Early Commercialization

Static electricity was known in ancient times as a property of amber, which, when rubbed with fur or wool, will take on a static electric charge sufficient to attract small bits of material. The word for amber in ancient Greek (and fifteenth-century English) was elektrum. Interest in this property lay dormant until 1600 when William Gilbert, royal physician to Queen Elizabeth and King James, published De Magnete, in which he coined the term “electric” to refer to this static electric property. Otto von Guericke, in the 1650s or early 1660s, invented the first electrostatic generator, which produced static electricity by friction on a revolving ball filled with powdered sulfur.1 In the 1740s, the development of the Leyden jar, a type of capacitor, enabled the storage of relatively large amounts of static electricity for days, which could be discharged at will. It was also in this era that Benjamin Franklin contributed to the scientific understanding of electricity by, among other things, demonstrating its presence in lightning.
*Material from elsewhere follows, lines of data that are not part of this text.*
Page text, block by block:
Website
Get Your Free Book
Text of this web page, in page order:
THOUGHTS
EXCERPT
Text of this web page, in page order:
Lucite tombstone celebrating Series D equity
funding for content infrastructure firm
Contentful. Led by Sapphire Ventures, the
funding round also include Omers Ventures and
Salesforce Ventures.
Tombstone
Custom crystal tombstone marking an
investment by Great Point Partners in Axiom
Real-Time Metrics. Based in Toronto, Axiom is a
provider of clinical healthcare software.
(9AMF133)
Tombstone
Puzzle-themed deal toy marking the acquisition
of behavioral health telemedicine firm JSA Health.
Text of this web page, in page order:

Static electricity generally has very high voltage but low current and power. In 1800, the Italian physicist Alessandro Volta invented the battery, and early improvements made available electric currents with higher current and power. Very soon after Volta’s discovery, the English scientists William Nicholson and Anthony Carlisle discovered electrolysis, the use of electricity to separate compounds into their elemental components, by separating water into hydrogen and oxygen. By 1809, their compatriot Sir Humphry Davy first isolated a large number of elements by using batteries that could provide the high current needed. Commercially important electrochemical processes, including electroplating, and the smelting and refining of many materials soon followed. Two methods of producing artificial light from electricity, arc and incandescent lighting, each became a major impetus for the commercialization of electricity. Sir Humphry Davy demonstrated electric incandescent lighting in 1801 by using batteries to heat platinum strips hot enough to glow. There is some evidence that Davy demonstrated arc lighting the following year, but in 1808, he provided a well-documented spectacular demonstration of arc lighting to the Royal Institution powered by 2,000 battery cells, perhaps the brightest artificial lights heretofore seen.2 In 1820, Hans Christian Ørsted discovered that a magnetic field surrounded a wire conducting electricity. The following year, Michael Faraday, a onetime laboratory assistant to Davy, made what was probably the first electric motor.
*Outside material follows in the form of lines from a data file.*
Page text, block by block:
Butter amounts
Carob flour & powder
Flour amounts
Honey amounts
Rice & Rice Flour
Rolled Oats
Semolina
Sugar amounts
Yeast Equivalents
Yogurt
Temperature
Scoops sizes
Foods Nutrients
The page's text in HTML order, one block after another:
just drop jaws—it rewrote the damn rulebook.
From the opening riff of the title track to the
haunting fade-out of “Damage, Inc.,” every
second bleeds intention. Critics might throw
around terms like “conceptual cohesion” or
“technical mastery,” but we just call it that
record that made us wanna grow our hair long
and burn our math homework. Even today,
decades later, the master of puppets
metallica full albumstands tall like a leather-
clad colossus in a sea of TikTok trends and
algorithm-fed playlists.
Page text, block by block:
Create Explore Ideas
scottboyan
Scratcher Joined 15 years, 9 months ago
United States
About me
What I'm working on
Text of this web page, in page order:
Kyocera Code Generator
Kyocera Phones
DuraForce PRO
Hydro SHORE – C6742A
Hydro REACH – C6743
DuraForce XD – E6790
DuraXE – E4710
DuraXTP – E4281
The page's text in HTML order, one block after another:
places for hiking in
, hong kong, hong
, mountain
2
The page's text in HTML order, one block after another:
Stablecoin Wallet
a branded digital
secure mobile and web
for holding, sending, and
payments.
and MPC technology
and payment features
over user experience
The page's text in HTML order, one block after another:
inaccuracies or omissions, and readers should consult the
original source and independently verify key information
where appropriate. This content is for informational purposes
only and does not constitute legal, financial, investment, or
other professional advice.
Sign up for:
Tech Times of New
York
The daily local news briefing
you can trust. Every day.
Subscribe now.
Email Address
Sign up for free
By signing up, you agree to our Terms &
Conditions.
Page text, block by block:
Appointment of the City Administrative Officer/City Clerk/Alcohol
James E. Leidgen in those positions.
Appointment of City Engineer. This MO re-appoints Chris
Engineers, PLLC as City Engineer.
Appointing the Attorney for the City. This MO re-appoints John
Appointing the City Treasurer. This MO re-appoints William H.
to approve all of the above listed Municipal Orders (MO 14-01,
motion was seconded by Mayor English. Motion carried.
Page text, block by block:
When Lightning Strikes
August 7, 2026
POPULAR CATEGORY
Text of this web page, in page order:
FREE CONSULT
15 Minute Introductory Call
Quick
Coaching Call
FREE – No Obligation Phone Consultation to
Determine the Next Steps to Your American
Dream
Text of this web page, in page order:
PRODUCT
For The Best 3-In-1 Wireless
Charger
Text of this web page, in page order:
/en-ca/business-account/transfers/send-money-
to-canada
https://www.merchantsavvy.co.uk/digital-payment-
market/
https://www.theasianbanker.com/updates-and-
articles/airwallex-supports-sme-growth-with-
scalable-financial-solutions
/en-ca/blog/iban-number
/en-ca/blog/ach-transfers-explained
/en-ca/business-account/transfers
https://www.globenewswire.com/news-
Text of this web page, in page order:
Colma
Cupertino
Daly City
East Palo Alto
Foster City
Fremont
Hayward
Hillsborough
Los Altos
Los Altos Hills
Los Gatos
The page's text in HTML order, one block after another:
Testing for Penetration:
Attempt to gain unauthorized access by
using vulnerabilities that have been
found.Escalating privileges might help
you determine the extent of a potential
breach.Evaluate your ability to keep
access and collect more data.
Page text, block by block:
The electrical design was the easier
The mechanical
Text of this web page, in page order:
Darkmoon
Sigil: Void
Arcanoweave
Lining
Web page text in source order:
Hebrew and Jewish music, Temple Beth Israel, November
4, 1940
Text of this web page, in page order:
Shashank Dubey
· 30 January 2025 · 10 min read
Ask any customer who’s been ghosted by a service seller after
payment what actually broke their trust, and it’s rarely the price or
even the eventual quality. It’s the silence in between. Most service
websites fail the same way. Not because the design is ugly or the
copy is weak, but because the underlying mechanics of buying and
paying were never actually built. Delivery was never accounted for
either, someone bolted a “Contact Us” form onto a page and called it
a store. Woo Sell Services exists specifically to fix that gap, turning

Devices that could provide ever-larger quantities of electricity stimulated the scientific study of electricity. Batteries provided sufficient electricity to enable the commercialization of some electrochemical processes, as noted above, and to support the transmission of information by telegraph and telephone. For other applications, including light and power, the use of electricity remained a curiosity until the development of the generator substantially reduced the cost of producing large enough quantities of electricity to make possible an electric utility industry. The generator also enabled the creation of alternating current. Although batteries only produce direct current, the most common design of a generator more naturally produces alternating current. A simple device, the commutator, can convert this to something approximating direct current. Some uses for electricity, however, such as electroplating, required direct current. The development of both direct and alternating current generators occurred very early. The special properties of alternating current were to have a profound effect on the development of the electric utility industry, but it took some time before these properties and their importance were understood.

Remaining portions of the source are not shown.